Example of investor behaviour: Imagine that the value of your property is declining, while there’s an excellent property available nearby for a cheaper price. However, you’ll overlook the profitable option and hold on to your property to avoid the losses.
- Regret-aversion bias: Here, you play it safe by choosing an option with minimum scope for regret. In fact, to avoid future regret, you might even take a wrong decision that’s non-beneficial in the long term.

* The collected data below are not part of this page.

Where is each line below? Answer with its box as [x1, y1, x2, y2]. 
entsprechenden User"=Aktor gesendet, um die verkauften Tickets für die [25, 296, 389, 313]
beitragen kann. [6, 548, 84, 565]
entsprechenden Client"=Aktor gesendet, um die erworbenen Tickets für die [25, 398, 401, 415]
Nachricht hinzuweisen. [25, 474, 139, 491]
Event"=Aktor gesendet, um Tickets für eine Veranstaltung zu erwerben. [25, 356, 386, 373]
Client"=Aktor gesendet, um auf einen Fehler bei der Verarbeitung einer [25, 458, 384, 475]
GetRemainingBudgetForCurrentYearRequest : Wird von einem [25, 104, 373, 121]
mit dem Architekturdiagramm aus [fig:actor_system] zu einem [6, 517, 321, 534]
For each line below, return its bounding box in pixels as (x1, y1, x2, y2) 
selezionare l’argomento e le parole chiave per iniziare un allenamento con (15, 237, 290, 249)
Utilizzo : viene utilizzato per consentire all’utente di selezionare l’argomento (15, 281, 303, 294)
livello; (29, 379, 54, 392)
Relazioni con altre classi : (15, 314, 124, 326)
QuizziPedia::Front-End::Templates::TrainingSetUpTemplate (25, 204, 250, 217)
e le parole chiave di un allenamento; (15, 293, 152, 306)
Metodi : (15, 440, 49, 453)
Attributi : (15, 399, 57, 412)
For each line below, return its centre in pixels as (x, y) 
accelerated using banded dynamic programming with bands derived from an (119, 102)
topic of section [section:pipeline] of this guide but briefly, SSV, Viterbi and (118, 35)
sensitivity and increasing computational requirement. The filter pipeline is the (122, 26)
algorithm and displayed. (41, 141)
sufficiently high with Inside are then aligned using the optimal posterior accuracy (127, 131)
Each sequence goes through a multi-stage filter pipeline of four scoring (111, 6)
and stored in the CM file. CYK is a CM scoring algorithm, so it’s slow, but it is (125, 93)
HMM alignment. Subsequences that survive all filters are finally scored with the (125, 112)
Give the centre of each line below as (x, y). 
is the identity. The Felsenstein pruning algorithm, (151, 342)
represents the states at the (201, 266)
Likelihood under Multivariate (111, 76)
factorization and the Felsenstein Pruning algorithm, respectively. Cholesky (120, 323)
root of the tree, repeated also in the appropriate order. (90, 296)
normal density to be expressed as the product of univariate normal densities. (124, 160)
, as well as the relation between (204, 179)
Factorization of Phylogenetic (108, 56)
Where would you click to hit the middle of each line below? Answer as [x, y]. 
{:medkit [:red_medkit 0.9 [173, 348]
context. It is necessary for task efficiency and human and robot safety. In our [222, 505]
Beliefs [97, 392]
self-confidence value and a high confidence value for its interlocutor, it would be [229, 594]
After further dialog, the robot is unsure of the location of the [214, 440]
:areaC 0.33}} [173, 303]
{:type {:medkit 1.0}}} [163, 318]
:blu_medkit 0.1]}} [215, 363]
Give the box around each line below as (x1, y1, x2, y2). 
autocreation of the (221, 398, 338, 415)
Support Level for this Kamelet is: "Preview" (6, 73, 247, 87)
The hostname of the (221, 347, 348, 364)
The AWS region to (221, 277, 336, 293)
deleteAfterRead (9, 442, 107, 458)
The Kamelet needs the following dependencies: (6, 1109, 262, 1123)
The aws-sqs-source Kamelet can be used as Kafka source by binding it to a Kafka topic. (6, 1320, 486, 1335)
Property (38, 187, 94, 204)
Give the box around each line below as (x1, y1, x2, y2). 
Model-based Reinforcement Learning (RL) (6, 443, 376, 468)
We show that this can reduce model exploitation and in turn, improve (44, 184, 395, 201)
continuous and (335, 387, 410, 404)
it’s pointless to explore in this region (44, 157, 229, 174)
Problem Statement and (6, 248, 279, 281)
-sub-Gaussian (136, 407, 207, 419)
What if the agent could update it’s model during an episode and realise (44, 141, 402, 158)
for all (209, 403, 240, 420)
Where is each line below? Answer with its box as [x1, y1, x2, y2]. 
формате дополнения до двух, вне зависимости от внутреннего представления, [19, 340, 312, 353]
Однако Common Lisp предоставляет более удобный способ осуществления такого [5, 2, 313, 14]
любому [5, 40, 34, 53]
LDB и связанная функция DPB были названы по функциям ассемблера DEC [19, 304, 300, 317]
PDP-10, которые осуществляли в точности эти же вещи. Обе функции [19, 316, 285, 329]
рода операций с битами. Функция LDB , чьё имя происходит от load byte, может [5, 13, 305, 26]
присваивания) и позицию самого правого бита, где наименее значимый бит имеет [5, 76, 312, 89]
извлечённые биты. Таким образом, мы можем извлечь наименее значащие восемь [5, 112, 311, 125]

Example of investor behaviour: You have come across a good property at an upcoming locality with a lot of potential for future development. However, you are hounded by doubts — “What if there’s no development in the future?” and “What if this is just a fad and the locality loses its charm eventually?” — and decide against investing because you don’t want to regret the decision in the future.
- Overconfidence bias: As the name suggests, in this case, you tend to be extremely sure about your decision-making skills and knowledge, and do not listen to reason and logic.
Example of investor behaviour: You are all set to buy a property and soak in all the information available online. You are now sure that you are well-versed in the matter and don’t avail of expert advice — be it about legal compliances, price trends, construction quality, or the desirability of the location.
How to avoid biases when buying property
Cognitive and emotional biases in real estate can cloud your decision-making process. They often lead to grave errors, particularly when they involve a major life decision such as buying a property. You can tackle this by understanding your biases, utilising tools and apps, consulting experts, making unbiased, well-informed decisions, being flexible, training yourself to question and change your choices, and educating yourself. In short, before buying a property, ensure you have a thorough, objective understanding of it.
FAQ
- What is status quo bias, and how can it influence you as a property investor? A person with this type of bias finds a lot of comfort in the current situation. They will resist change even if it results in losses. For example, a person deciding against selling his property even if its price is declining.
- How can you overcome confirmation bias?
- What are the different types of overconfidence bias?
- How can one overcome loss aversion bias?
- What are some of the easiest ways to control herd mentality?
To begin with, it’s important to be aware of your personal biases. So, observe if they are influencing your decision-making. Another important step is to analyse multiple views, perspectives, and information, rather than focusing only on the evidence that supports your opinion. You should also be willing to change your decision if there’s merit in views opposing yours.
There are three types of overconfidence biases.
Overestimation: This is when you overestimate your ability to succeed and performance.
Overplacement: When you think you are better than average, even though that might not be the case.
Overprecision: When you truly believe that you know more than you actually do.
To begin with, make a conscious effort to change your mindset and focus on the profit. Secondly, be realistic about losses and accept the fact that they can happen in any investment. This will reduce your fear of facing losses. Also, when you invest, think about their long-term benefits.
Whenever you feel the need to follow the majority, encourage yourself to think and act independently. Recognise your feelings, pay attention to your thoughts and evaluate your options. Accept that the majority isn’t always right. Most importantly, take a pause and don’t act impulsively.